💸 Alphabet has never been more profitable

This Hacker News comment is quite the deep cut about Google’s recent layoff/firing of the entire Python Foundation team

This happened the same day Alphabet reported $80.54 billion in revenue.   

 in addition to contributing to upstream python, we

  • maintained a stable version of python within google, and made sure that everything in the monorepo worked with it. in my time on the team we moved from 2.7 to 3.6, then incrementally to 3.11, each update taking months to over a year because the rule at google is if you check any code in, you are responsible for every single breakage it causes

 

  • maintained tools to keep thousands of third party packages constantly updated from their open source versions, with patch queues for the ones that needed google-specific changes

 

  • had highly customised versions of tools like pylint and black, targeted to google’s style guide and overall codebase

 

  • contributed to pybind11, and maintained tools for c++ integration

 

  • developed and maintained build system rules for python, including a large effort to move python rules to pure starlark code rather than having them entangled in the blaze/bazel core engine

 

  • developed and maintained a typechecker (pytype) that would do inference on code without type annotations, and work over very large projects with a one-file-at-a-time architecture (this was my primary job at google, ama)

 

  • performed automated refactorings across hundreds of millions of lines of code

 

 and that was just the dev portion of our jobs. we also acted as a help desk of sorts for python users at google, helping troubleshoot tricky issues, and point newcomers in the right direction. plus we worked with a lot of other teams, including the machine learning and AI teams, the colaboratory and IDE teams, teams like protobuf that integrated with and generated python bindings, teams like google cloud who wanted to offer python runtimes to their customers, teams like youtube who had an unusually large system built in python and needed to do extraordinary things to keep it performant and maintainable.

 

 and we did all this for years with fewer than 10 people, most of whom loved the work and the team so much that we just stayed on it for years. also, despite the understaffing, we had managers who were extremely good about maintaining work/life balance and the “marathon, not sprint” approach to work. as i said in another comment, it’s the best job i’ve ever had, and i’ll miss it deeply.

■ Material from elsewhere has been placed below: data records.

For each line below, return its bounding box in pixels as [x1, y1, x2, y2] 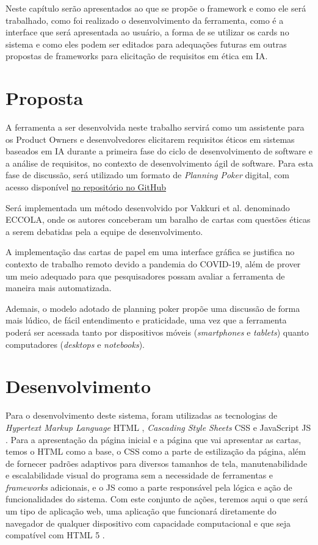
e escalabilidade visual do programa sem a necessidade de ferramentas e [5, 469, 273, 482]
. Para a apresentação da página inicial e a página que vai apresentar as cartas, [5, 433, 302, 446]
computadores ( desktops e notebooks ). [5, 337, 145, 350]
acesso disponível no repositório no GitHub [5, 181, 167, 193]
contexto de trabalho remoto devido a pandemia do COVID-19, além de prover [5, 258, 301, 270]
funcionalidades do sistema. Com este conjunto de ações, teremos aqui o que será [5, 493, 308, 505]
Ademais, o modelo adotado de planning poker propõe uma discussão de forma [5, 301, 300, 314]
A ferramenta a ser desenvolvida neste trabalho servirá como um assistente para [5, 121, 305, 134]
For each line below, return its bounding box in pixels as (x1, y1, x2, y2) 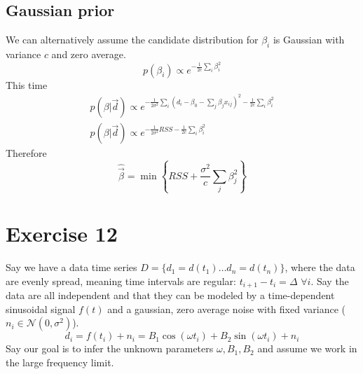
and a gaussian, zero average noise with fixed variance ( (107, 301, 345, 316)
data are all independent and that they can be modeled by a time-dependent (6, 288, 335, 303)
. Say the (310, 273, 349, 288)
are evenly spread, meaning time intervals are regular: (6, 273, 236, 288)
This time (6, 77, 48, 92)
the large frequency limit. (6, 355, 114, 370)
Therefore (6, 146, 47, 160)
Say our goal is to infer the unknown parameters (6, 341, 214, 356)
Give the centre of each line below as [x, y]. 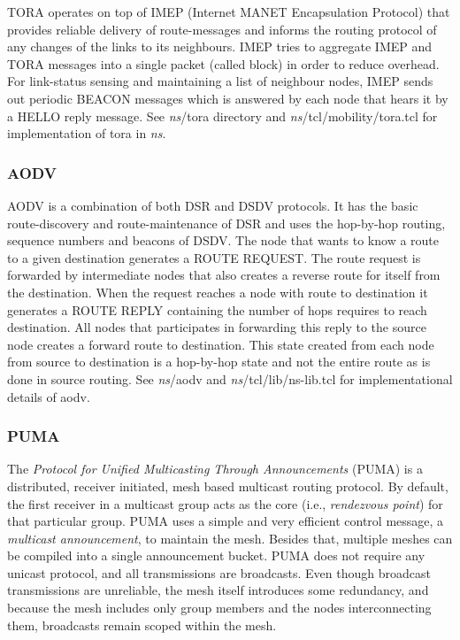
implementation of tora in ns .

They have never been more profitable, made more money, or cared less about their employees and giving back to the communities that got them there. If I had worked at Google, I would not have been comfortable continuing to work there. 

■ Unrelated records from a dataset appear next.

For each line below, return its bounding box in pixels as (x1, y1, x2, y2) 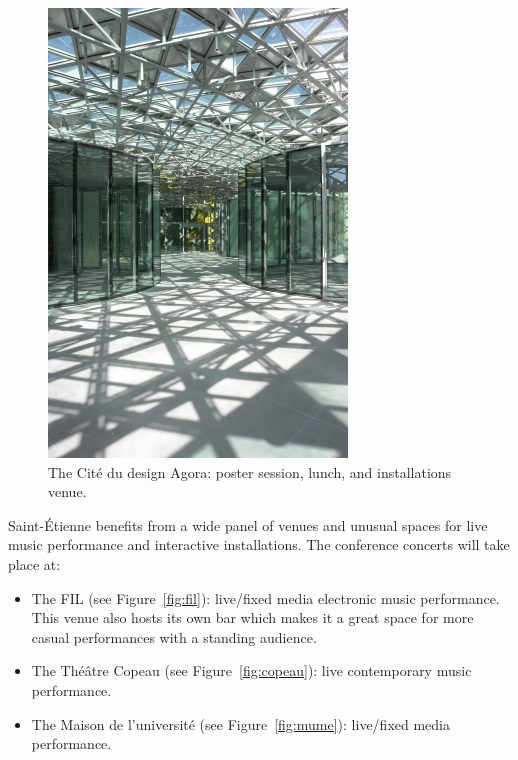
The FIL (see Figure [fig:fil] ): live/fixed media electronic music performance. (31, 587, 500, 608)
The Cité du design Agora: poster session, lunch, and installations (48, 461, 452, 482)
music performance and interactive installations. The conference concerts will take (8, 534, 510, 555)
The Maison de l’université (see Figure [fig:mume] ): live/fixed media (31, 713, 450, 734)
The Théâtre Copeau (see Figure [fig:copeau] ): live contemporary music (31, 660, 472, 681)
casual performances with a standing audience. (31, 626, 317, 647)
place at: (8, 553, 61, 574)
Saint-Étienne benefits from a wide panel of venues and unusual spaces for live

I plan to keep de-Googling, which is going to hurt. Several friends shared why they can’t cut ties with their products. I get it, but that is a sign of an unhealthy monopoly. 

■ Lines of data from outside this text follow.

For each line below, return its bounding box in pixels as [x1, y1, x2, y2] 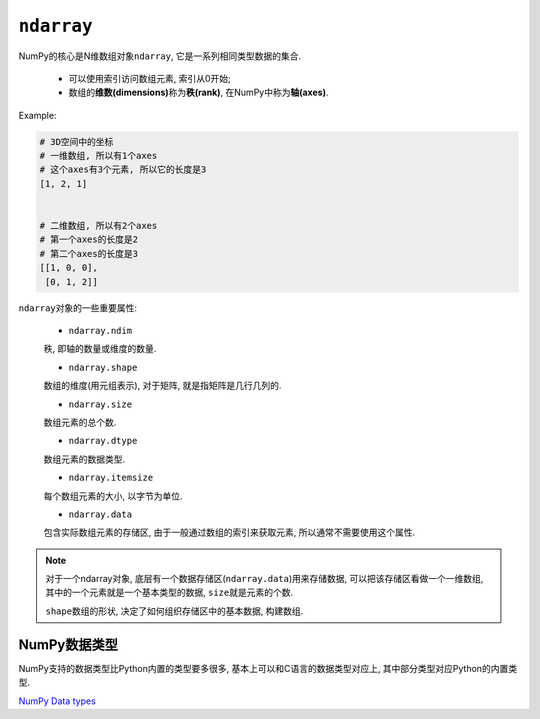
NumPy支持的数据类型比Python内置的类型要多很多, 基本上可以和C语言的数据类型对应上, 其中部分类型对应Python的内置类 [18, 662, 518, 674]
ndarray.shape [68, 361, 138, 373]
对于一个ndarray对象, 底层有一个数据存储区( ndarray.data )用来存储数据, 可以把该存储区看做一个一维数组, [45, 573, 484, 585]
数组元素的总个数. [43, 416, 117, 428]
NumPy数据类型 [18, 636, 119, 653]
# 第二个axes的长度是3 [39, 248, 139, 259]
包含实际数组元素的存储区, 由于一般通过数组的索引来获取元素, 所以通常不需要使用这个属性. [43, 526, 415, 539]
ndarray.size [68, 398, 133, 410]
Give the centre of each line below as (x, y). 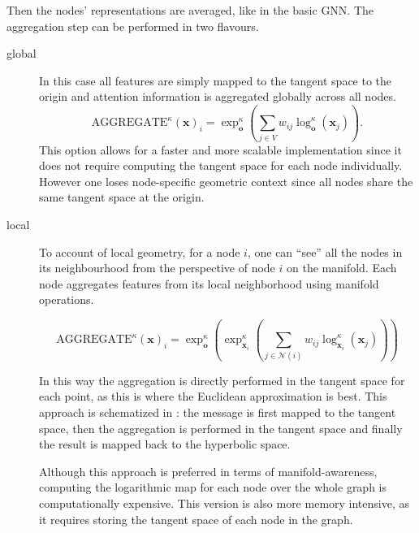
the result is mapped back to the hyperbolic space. (165, 444)
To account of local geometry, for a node (140, 251)
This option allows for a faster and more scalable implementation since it (220, 149)
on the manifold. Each (341, 268)
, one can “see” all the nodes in (325, 251)
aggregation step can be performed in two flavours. (133, 26)
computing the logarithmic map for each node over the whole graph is (213, 487)
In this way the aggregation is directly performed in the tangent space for (222, 380)

I pay for YouTube TV and YouTube Premium as everyone else does, but I’m starting with the business tools. I’d rather pay Zoom than use Google Video. I stopped using Chrome. 

Gmail is the hardest service to separate from because it’s also an identity service. I’m using it less and less until it’s only an identity service. I have >2k websites registered with my Gmail address, which could take years to clean up. I don’t need to pay for extra storage space, and I’m wondering if Google Docs is doing anything for me to pay for. 

So, while it will be harder to stop using Google Products than it should be, the first step is admitting the problem and then working on it. Friends, we all have work to do.